In some embodiments of the present invention the input image is stored in storage 164, and that input is received by computer 130 over communication network 140. In these embodiments, computer 130 can execute the operations of the method described herein using the input received from computer 150 over communication network 140.

As used herein the term “about” refers to ± 10 %

The terms "comprises", "comprising", "includes", "including", “having” and their conjugates mean "including but not limited to".

The term “consisting of’ means “including and limited to”.

The term "consisting essentially of" means that the composition, method or structure may include additional ingredients, steps and/or parts, but only if the additional ingredients, steps and/or parts do not materially alter the basic and novel characteristics of the claimed composition, method or structure.

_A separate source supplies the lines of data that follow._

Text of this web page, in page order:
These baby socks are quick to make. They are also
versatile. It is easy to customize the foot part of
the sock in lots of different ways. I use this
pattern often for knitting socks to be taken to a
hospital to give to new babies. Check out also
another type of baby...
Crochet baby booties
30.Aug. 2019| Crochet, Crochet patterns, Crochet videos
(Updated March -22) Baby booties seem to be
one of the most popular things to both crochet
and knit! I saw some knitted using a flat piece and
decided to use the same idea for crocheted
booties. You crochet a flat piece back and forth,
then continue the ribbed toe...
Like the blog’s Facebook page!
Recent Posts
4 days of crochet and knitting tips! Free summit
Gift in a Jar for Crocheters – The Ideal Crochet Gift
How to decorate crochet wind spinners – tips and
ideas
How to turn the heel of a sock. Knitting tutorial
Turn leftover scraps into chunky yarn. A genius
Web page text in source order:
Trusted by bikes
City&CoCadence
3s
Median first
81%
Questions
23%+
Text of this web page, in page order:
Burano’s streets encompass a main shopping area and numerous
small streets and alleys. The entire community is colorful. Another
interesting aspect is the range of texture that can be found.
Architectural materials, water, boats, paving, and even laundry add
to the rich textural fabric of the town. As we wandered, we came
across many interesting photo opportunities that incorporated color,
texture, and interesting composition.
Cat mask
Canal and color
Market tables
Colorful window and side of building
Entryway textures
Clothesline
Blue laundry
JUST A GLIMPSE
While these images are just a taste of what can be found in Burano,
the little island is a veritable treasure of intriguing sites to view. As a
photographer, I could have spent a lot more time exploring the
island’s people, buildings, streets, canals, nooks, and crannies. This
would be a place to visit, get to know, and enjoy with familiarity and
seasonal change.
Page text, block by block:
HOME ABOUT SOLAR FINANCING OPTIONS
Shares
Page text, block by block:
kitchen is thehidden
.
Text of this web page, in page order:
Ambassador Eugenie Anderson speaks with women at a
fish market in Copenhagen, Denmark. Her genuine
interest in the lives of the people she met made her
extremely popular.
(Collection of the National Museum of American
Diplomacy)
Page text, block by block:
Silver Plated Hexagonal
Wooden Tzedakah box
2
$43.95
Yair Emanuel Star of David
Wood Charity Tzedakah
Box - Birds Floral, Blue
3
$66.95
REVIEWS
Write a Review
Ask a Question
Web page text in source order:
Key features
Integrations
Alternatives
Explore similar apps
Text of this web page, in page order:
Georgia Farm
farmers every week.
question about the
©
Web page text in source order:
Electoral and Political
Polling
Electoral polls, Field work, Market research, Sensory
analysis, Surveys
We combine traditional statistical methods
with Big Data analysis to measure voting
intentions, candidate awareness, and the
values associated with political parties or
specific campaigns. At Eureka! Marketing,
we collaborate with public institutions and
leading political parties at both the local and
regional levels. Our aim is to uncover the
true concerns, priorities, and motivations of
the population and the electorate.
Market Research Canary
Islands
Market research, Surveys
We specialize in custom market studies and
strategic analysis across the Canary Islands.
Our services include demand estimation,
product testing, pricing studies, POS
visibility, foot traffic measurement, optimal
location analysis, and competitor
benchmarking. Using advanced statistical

As used herein, the singular form "a", "an" and "the" include plural references unless the context clearly dictates otherwise. For example, the term "a compound" or "at least one compound" may include a plurality of compounds, including mixtures thereof.

Throughout this application, various embodiments of this invention may be presented in a range format. It should be understood that the description in range format is merely for convenience and brevity and should not be construed as an inflexible limitation on the scope of the invention. Accordingly, the description of a range should be considered to have specifically disclosed all the possible subranges as well as individual numerical values within that range. For example, description of a range such as from 1 to 6 should be considered to have specifically disclosed subranges such as from 1 to 3, from 1 to 4, from 1 to 5, from 2 to 4, from 2 to 6, from 3 to 6 etc., as well as individual numbers within that range, for example, 1, 2, 3, 4, 5, and 6. This applies regardless of the breadth of the range.

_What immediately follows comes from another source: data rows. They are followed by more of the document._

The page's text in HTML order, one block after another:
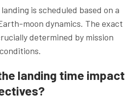
landing is scheduled based on a
moon dynamics. The exact
determined by mission
landing time impact
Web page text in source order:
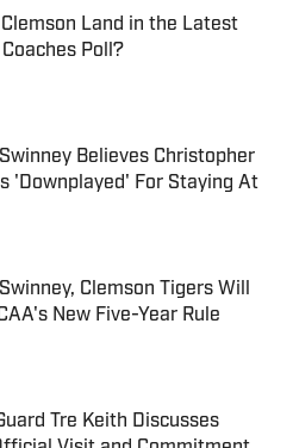
Land in the Latest
Poll?
Believes Christopher
'Downplayed' For Staying At
Invalid Date
Clemson Tigers Will
New Five-Year Rule
Tre Keith Discusses
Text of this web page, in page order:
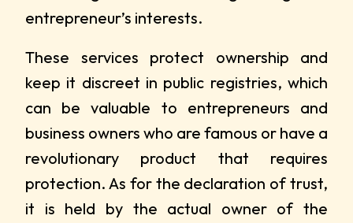
entrepreneur’s interests.
These services protect ownership and
keep it discreet in public registries, which
can be valuable to entrepreneurs and
business owners who are famous or have a
revolutionary product that requires
protection. As for the declaration of trust,
it is held by the actual owner of the
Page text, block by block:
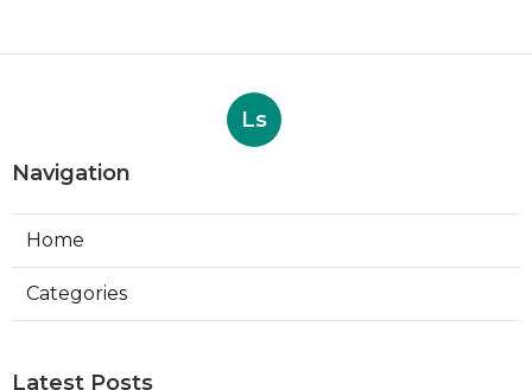
Ls
Navigation
Home
Categories
Latest Posts
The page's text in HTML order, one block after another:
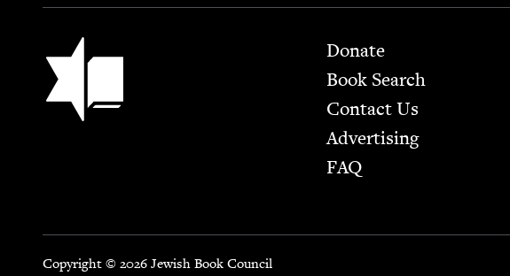
Jewish Book Council Footer
Donate
Book Search
Contact Us
Advertising
FAQ
Copyright © 2026 Jewish Book Council
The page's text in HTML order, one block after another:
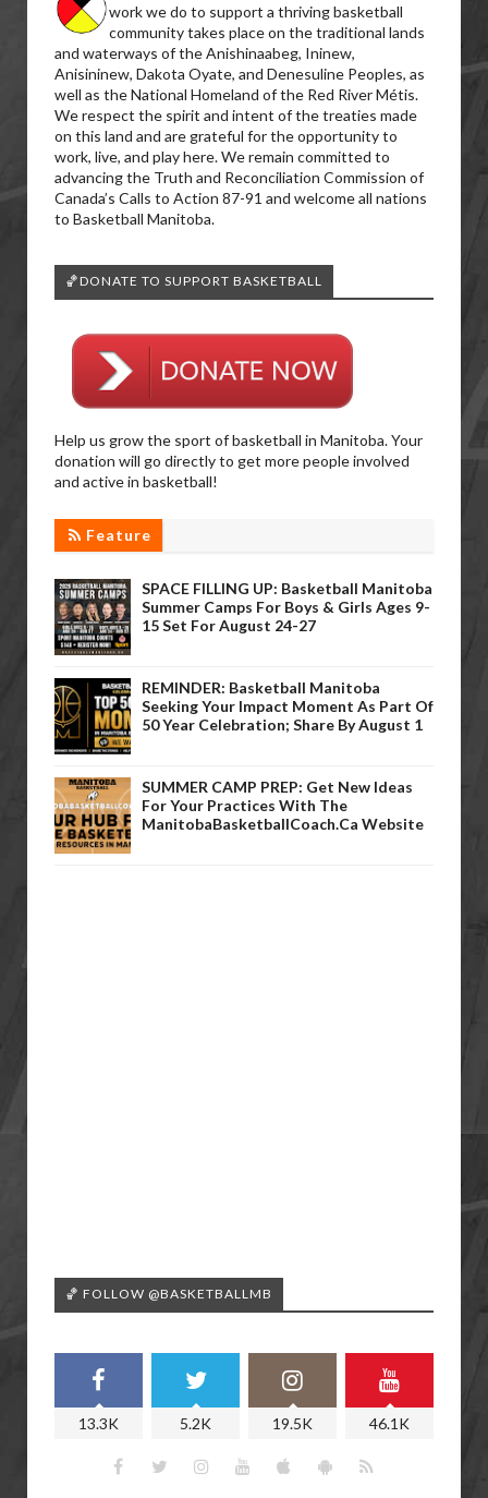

Whenever a numerical range is indicated herein, it is meant to include any cited numeral (fractional or integral) within the indicated range. The phrases “ranging/ranges between” a first indicate number and a second indicate number and “ranging/ranges from” a first indicate number “to” a second indicate number are used herein interchangeably and are meant to include the first and second indicated numbers and all the fractional and integral numerals therebetween. It is appreciated that certain features of the invention, which are, for clarity, described in the context of separate embodiments, may also be provided in combination in a single embodiment. Conversely, various features of the invention, which are, for brevity, described in the context of a single embodiment, may also be provided separately or in any suitable subcombination or as suitable in any other described embodiment of the invention. Certain features described in the context of various embodiments are not to be considered essential features of those embodiments, unless the embodiment is inoperative without those elements.

Various embodiments and aspects of the present invention as delineated hereinabove and as claimed in the claims section below find experimental support in the following examples.

EXAMPLES

Reference is now made to the following examples, which together with the above descriptions illustrate some embodiments of the invention in a non limiting fashion.

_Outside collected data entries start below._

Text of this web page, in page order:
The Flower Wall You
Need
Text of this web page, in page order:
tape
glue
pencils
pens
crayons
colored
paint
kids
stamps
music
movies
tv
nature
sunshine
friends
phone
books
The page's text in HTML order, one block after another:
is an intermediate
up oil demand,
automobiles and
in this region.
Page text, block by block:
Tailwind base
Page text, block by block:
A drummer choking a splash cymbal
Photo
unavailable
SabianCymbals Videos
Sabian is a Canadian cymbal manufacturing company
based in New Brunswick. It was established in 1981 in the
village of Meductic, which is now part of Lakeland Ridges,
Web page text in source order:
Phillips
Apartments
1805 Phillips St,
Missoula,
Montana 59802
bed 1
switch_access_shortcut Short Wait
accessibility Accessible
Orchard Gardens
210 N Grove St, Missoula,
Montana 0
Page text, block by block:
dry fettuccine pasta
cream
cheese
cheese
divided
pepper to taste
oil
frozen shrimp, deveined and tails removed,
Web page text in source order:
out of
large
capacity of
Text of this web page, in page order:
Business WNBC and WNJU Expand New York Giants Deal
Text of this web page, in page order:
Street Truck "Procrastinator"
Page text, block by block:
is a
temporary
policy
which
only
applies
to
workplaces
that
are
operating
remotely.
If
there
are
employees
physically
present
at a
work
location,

StyleGAN2 was demonstrated to be a powerful image generation engine that supports semantic editing. However, in order to manipulate a real-world image, one needs to be able to recover a vector in StyleGAN's encoding space that is decoded to an image as close as possible to the desired image. For many real-world images, such a vector does not exist. This Example presents a per-image optimization method that tunes a StyleGan generator such that it achieves a local edit to the generator's weights, resulting in almost perfect inversion, while still allowing image editing, by keeping the rest of the mapping between an input vector and an output image relatively intact. The method is based on a one- shot training of a set of shallow update networks that modify the layers of the generator. After training, a modified generator is obtained by a single application of these networks to the original parameters, and as a result, the previous editing capabilities of the generator are maintained. The experiments described below show a sizable gap in performance over the current state of the art in this very active domain.

Introduction

The ability of an observer to distinguish between synthetic images and real ones has become increasingly challenging since the introduction of Generative Adversarial Networks (GAN) [16]. Advanced GAN networks produce a realistic image for every vector in their input domain.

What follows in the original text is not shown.